5.      Penghargaan kelompok
Untuk menentukan penghargaan kelompok dilakukan langkah-langkah sebagai berikut:
a).    Menghitung skor individu dan skor kelompok
Penghitungan skor tes individu ditujukan untuk menentukan nilai perkembangan individu yang akan disumbangkan sebagai skor kelompok. Nilai perkembangan individu dihitung berdasarkan selisih perolehan skor awal dan tes. Dengan cara ini setiap anggota memiliki kesempatan yang sama untuk memberikan sumbangan skor maksimal bagi kelompoknya. Kriteria sumbangan skor terhadap kelompok menurut slavin(2009) dapat dilihat dalam table 2 dibawah ini.
Tabel  2. Nilai Perkembangan Individu
Skor Tes

Nilai Perkembangan
Lebih 10 poin dibawah skor dasar
5
10 poin hingga 1 poin dibawah skor dasar
10
Sama dengan skor dasar sampai 10 poin diatas skor dasar
20
Lebih dari 10 poin diatas skor dasar
30
Nilai sempurna(Tidak berdasarkan skor dasar)
30
(Slavin, 2009)
b).    Memberi penghargaan.
Skor kelompok dihitung berdasarkan rata-rata nilai perkembangan yang disumbangkan anggota kelompok. Berdasarkan rata-rata nilai perkembangan yang diperoleh terdapat 3 tingkat kriteria penghargaan yang diberikan. Slavin (2009) menyatakan guru boleh memberikan penghargaan kelompok sebagai berikut,
1)      Kelompok dengan rata-rata skor tim 15, sebagai kelompok baik
2)      Kelompok dengan rata-rata skor tim 20 , sebagai kelompok hebat
3)      Kelompok dengan rata-rata skor tim 30, sebagai kelompok super.

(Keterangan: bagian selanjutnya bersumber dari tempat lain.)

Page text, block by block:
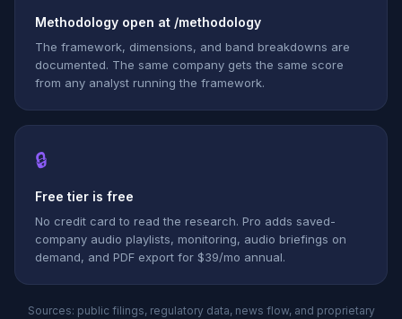
Methodology open at /methodology
The framework, dimensions, and band breakdowns are
documented. The same company gets the same score
from any analyst running the framework.
🔒
Free tier is free
No credit card to read the research. Pro adds saved-
company audio playlists, monitoring, audio briefings on
demand, and PDF export for $39/mo annual.
Sources: public filings, regulatory data, news flow, and proprietary
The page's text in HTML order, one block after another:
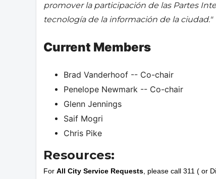
promover la participación de las Partes
tecnología de la información de la ciudad."
Current Members
Brad Vanderhoof -- Co-chair
Penelope Newmark -- Co-chair
Glenn Jennings
Saif Mogri
Chris Pike
Resources:
For All City Service Requests , please call 311 ( or
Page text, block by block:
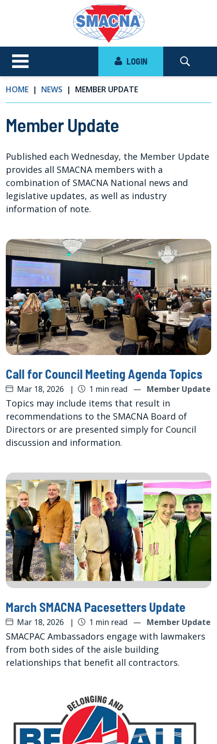
LOGIN
HOME NEWS MEMBER UPDATE
Member Update
Published each Wednesday, the Member Update
provides all SMACNA members with a
combination of SMACNA National news and
legislative updates, as well as industry
information of note.
Call for Council Meeting Agenda Topics
Mar 18, 2026 | 1 min read — Member Update
Topics may include items that result in
recommendations to the SMACNA Board of
Directors or are presented simply for Council
discussion and information.
March SMACNA Pacesetters Update
Mar 18, 2026 | 1 min read — Member Update
SMACPAC Ambassadors engage with lawmakers
from both sides of the aisle building
relationships that benefit all contractors.
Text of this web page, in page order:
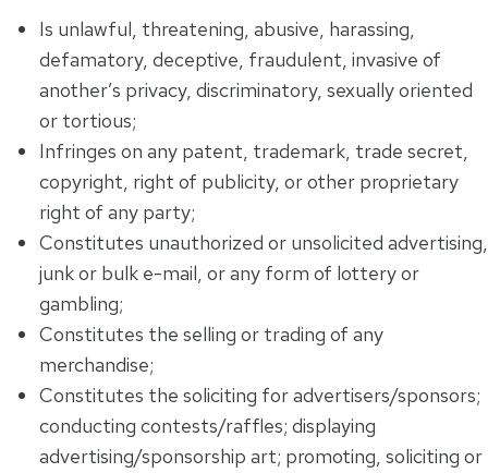
Is unlawful, threatening, abusive, harassing,
defamatory, deceptive, fraudulent, invasive of
another’s privacy, discriminatory, sexually oriented
or tortious;
Infringes on any patent, trademark, trade secret,
copyright, right of publicity, or other proprietary
right of any party;
Constitutes unauthorized or unsolicited advertising,
junk or bulk e-mail, or any form of lottery or
gambling;
Constitutes the selling or trading of any
merchandise;
Constitutes the soliciting for advertisers/sponsors;
conducting contests/raffles; displaying
advertising/sponsorship art; promoting, soliciting or
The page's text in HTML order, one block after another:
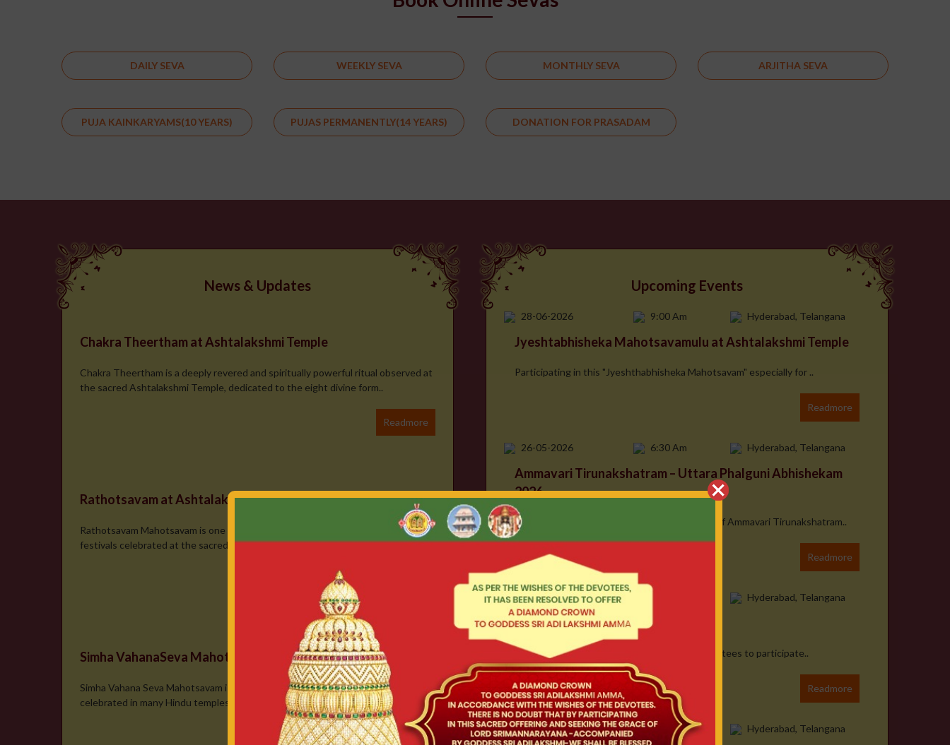
DAILY SEVA WEEKLY SEVA MONTHLY SEVA ARJITHA SEVA
PUJA KAINKARYAMS(10 YEARS) PUJAS PERMANENTLY(14 YEARS) DONATION FOR PRASADAM
News & Updates
Chakra Theertham at Ashtalakshmi Temple
Chakra Theertham is a deeply revered and spiritually powerful ritual observed at
the sacred Ashtalakshmi Temple, dedicated to the eight divine form..
Readmore
Rathotsavam at Ashtalakshmi Temple
Rathotsavam Mahotsavam is one of the most magnificent and eagerly awaited
festivals celebrated at the sacred Ashtalakshmi Devalayam, a temple dedic..
Simha VahanaSeva Mahotsavam
Simha Vahana Seva Mahotsavam is a magnificent and spiritually significant ritual
celebrated in many Hindu temples, where the deity is taken in a gr..
Readmore
Upcoming Events
28-06-2026 9:00 Am Hyderabad, Telangana
Jyeshtabhisheka Mahotsavamulu at Ashtalakshmi Temple
Participating in this "Jyeshthabhisheka Mahotsavam" especially for ..
Readmore
26-05-2026 6:30 Am Hyderabad, Telangana
Ammavari Tirunakshatram – Uttara Phalguni Abhishekam
2026
ll JAI SRIMANNARAYANA ll On the Occasion of Ammavari Tirunakshatram..
Readmore
24-04-2026 Hyderabad, Telangana
Chinna Rathotsavam Mahotsavam
With divine blessings, we warmly invite all devotees to participate..
Readmore
23-04-2026 10:00 AM Hyderabad, Telangana
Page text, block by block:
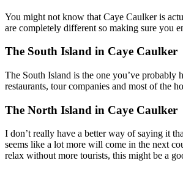
You might not know that Caye Caulker is
are completely different so making sure you
The South Island in Caye Caulker
The South Island is the one you’ve probably
restaurants, tour companies and most of the
The North Island in Caye Caulker
I don’t really have a better way of saying it
seems like a lot more will come in the next
relax without more tourists, this might be a
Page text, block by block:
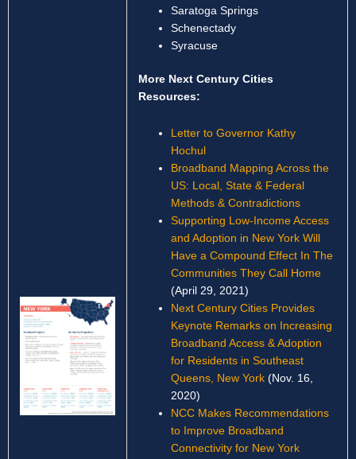
Saratoga Springs
Schenectady
Syracuse
More Next Century Cities
Resources:
Letter to Governor Kathy
Hochul
Broadband Mapping Across the
US: Local, State & Federal
Methods & Contradictions
Supporting Low-Income Access
and Adoption in New York Will
Have a Compound Effect In The
Communities They Call Home
(April 29, 2021)
Next Century Cities Provides
Keynote Remarks on Increasing
Broadband Access & Adoption
for Residents in Southeast
Queens, New York(Nov. 16,
2020)
NCC Makes Recommendations
to Improve Broadband
Connectivity for New York
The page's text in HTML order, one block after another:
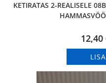
KETIRATAS 2-REALISELE
12,40
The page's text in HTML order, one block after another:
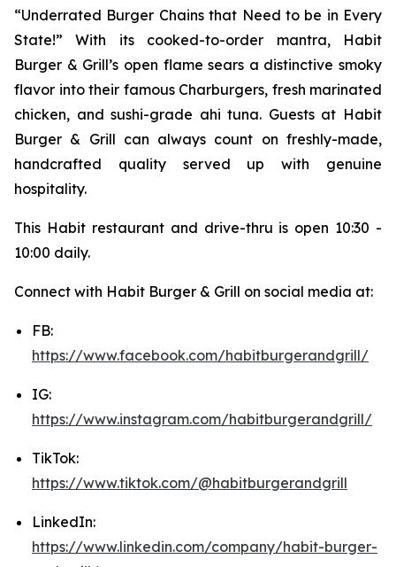
“Underrated Burger Chains that Need to be in Every
State!” With its cooked-to-order mantra, Habit
Burger & Grill’s open flame sears a distinctive smoky
flavor into their famous Charburgers, fresh marinated
chicken, and sushi-grade ahi tuna. Guests at Habit
Burger & Grill can always count on freshly-made,
handcrafted quality served up with genuine
hospitality.
This Habit restaurant and drive-thru is open 10:30 -
10:00 daily.
Connect with Habit Burger & Grill on social media at:
FB:
https://www.facebook.com/habitburgerandgrill/
IG:
https://www.instagram.com/habitburgerandgrill/
TikTok:
https://www.tiktok.com/@habitburgerandgrill
LinkedIn:
https://www.linkedin.com/company/habit-burger-
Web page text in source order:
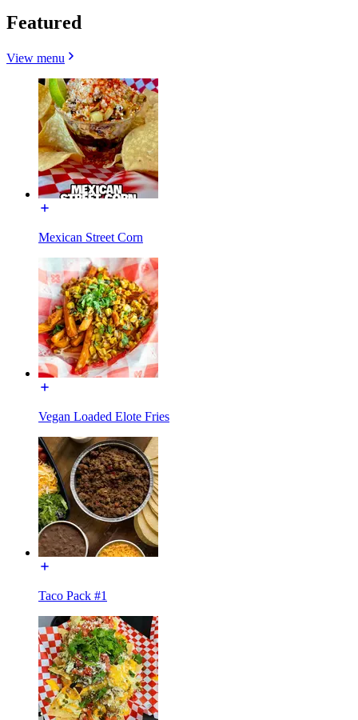
Featured
View menu
Mexican Street Corn
Vegan Loaded Elote Fries
Taco Pack #1

Selanjutnya Slavin (2009) menyatakan guru boleh mengubah kriteria penilaian, karena nilai yang diperoleh siswa berupa interval sehingga guru menerapkan kriteria berikut,
Selisih nilai perkembangan = 30 – 5 = 25
Kelompok bawah = 25 % x 25 = 6,25
Nilai perkembangan kelompok baik menjadi 5 ≤  ×  <  5 + 6,25 = 11,25
Kelompok tengah = 50% x 25 = 12,5
Nilai perkembangan kelompok hebat adalah 11,25 ≤ × < 11,25 + 12,5 = 23,75
Kelompok atas = 25% x 25 = 6,25
Nilai perkembangan kelompok super adalah 23,75≤ × < 23,75 + 6,25 = 30
Jadi kriteria penghargaan kelompok dalam penelitian ini adalah :
1)    Kelompok dengan rata-rata skor : 5 ≤  x < 11,25 sebagai kelompok baik
2)   Kelompok dengan rata-rata skor: 11,25≤ x < 23,75 sebagai kelompok hebat
3)   Kelompok dengan rata-rata skor : 23,75 ≤  x ≤ 30, sebagai kelompok super
Setelah masing-masing kelompok memperoleh predikat, guru memberikan penghargaan kepada masing kelompok sesuai dengan predikatnya.
6.      Perhitungan ulang skor dasar dan perubahan kelompok.
Setelah satu periode penilaian, yaitu setiap selesai satu kali ulangan blok, dilakukan perubahan kelompok dan perhitungan ulang skor dasar baru individu untuk setiap siswa. Skor dasar baru ini diambil dari nilai ulangan blok tersebut. Perubahan kelompok ini memberikan kesempatan pada siswa untuk bekerjasama dengan teman lain dan memelihara kelompok kooperatif tipe STAD agar lebih menyenangkan.

C.    Pendekatan PAKEM
PAKEM adalah singkatan dari Pembelajaran Aktif, Kreatif, dan Menyenangkan. Aktif yang dimaksudkan bahwa dalam proses pembelajaran guru harus menciptakan suasana sedemikian rupa sehingga siswa aktif bertanya, mempertanyakan, dan mengemukakan gagasan. Ada empat komponen belajar aktif menurut Sukandi dalam Sagala (2009) yang bisa diamati yaitu ; (1) siswa mengalami proses belajar dengan banyak keterlibatan indra, (2) siswa berinteraksi dengan siswa dan guru, (3) berkomunikasi atau mengungkapkan gagasan, dan (4 ) melakukan refleksi.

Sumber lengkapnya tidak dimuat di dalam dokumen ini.